Wednesday, February 8, 2012

The first step is admitting you have a problem...

I have a confession...I am an addict. I suppose an addict of the noble variety, if there is such a thing. My addiction runs deep; controls my days and affects my moods. It has gotten in the way of relationships and is starting to affect my work life. I visit my dealer 2, sometimes 3 times a day. When I have no money to support my habit or my weekly allowance runs out, I turn to begging my sister or collecting change for the cans in my backyard. Sometimes I even hustle a gift card or two from my well-meaning nieces or nephews...I have sold my soul to the coffee bean and tea leaf, forsaking my King for a mere idol...

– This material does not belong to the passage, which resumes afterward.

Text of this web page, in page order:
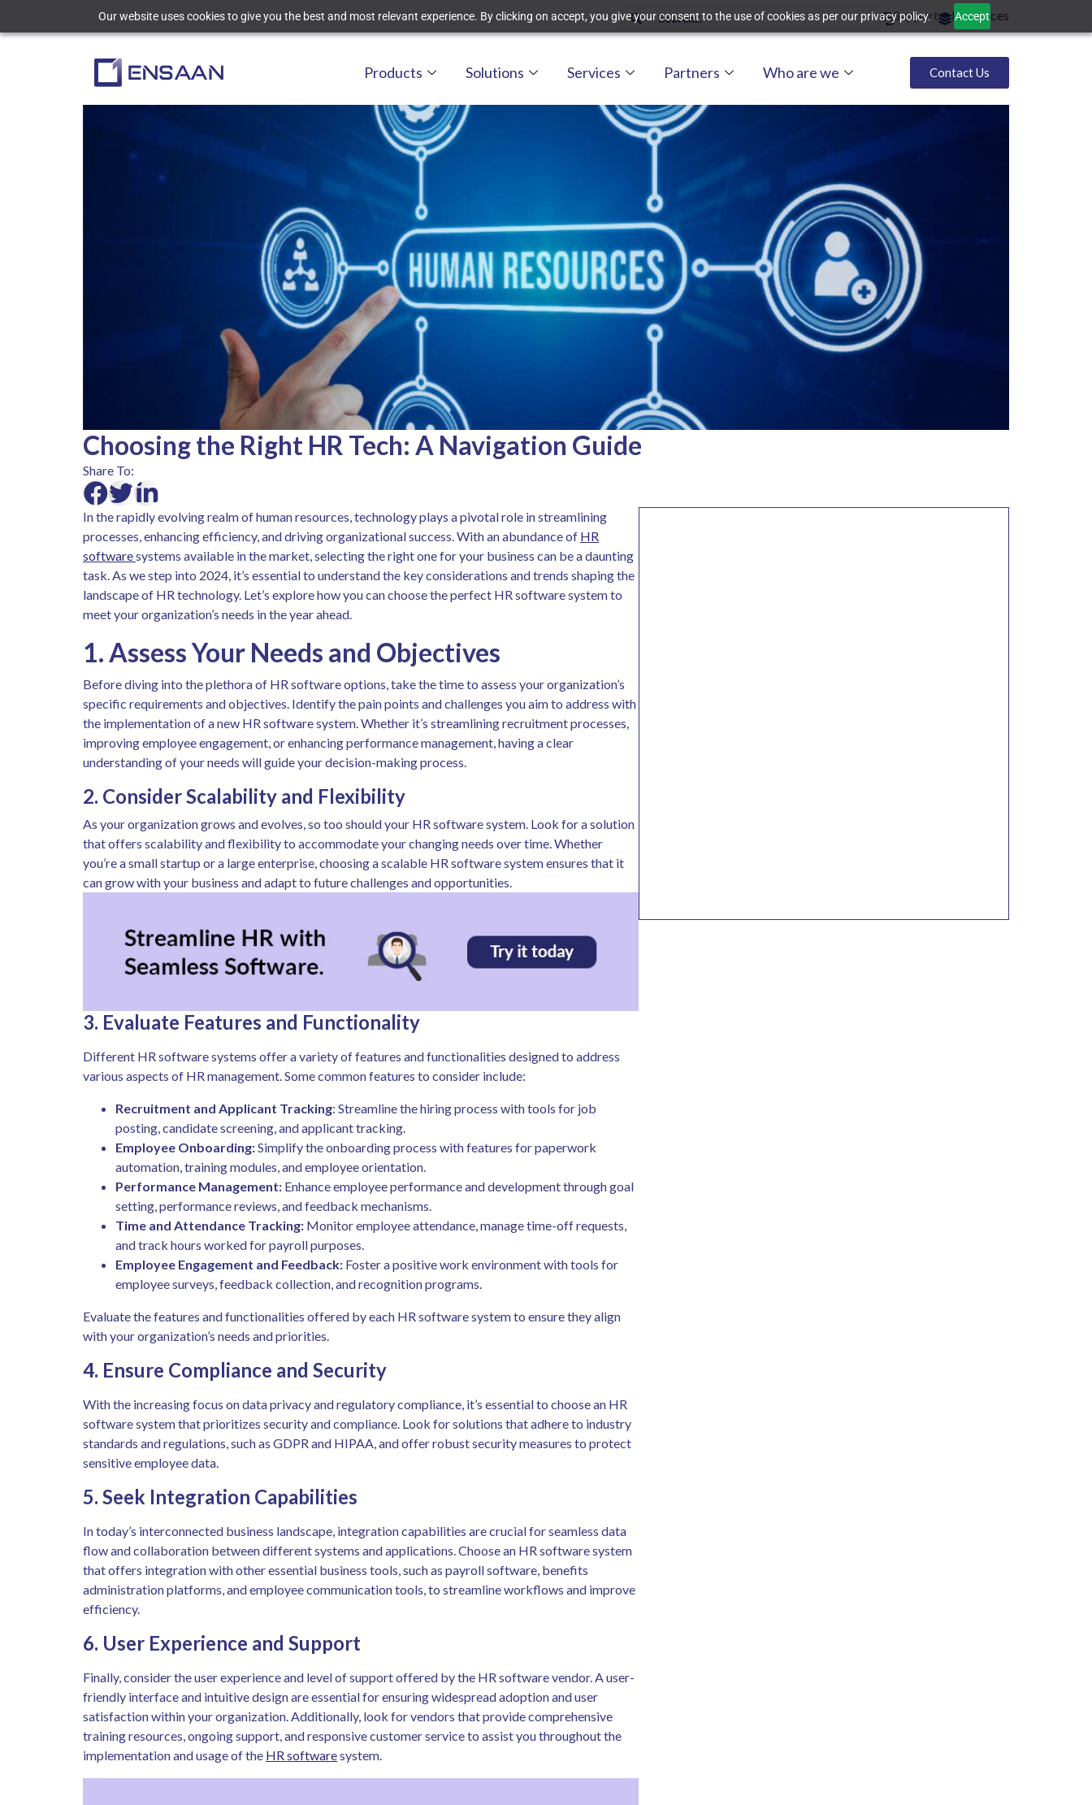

It has been said, whatever you spend your time thinking about, spending money in the name of, and planning your days around is your god...well now I feel bad.... Starbucks and coffee houses of the like-my dear, sweet, drug suppliers; the idols I have been worshiping, spending my money on, planning my days around, drinking in your stimulating nectar and inhaling your delicious highly addictive cake-pop balls and other bad-for-me pastries...I will no longer be enslaved to your convenient drive-thrus, or eclectic variety of caffeinated drinks. I refuse to run to you when I need a fix, a quiet moment, or energy to clean my house. I am a new creation in Christ no longer in bondage to the things of this world or the desires of this flesh, shoot... you betta ask somebody.


Ok...so I've said it in the past, I'm quitting. I really can't say that it's forever, but i definitely need to detoxify. I tried to do the moderation thing...it worked for a minute. Then 3 shots of espresso per day slowly turned into 6 and the rest is history. Now, some have said "why stop doing what you enjoy" "a little coffee isn't going to kill you; if you like it, drink it"  "at least it's not crack",  these are all good points, but come from the same people I see lurking in the shadows of the neighborhood cafes, downing their coffees and espressos with kids in tow and stress level elevated. I don't like dependency, and dependent I am, so I am breaking off this love affair. I am kicking this habit.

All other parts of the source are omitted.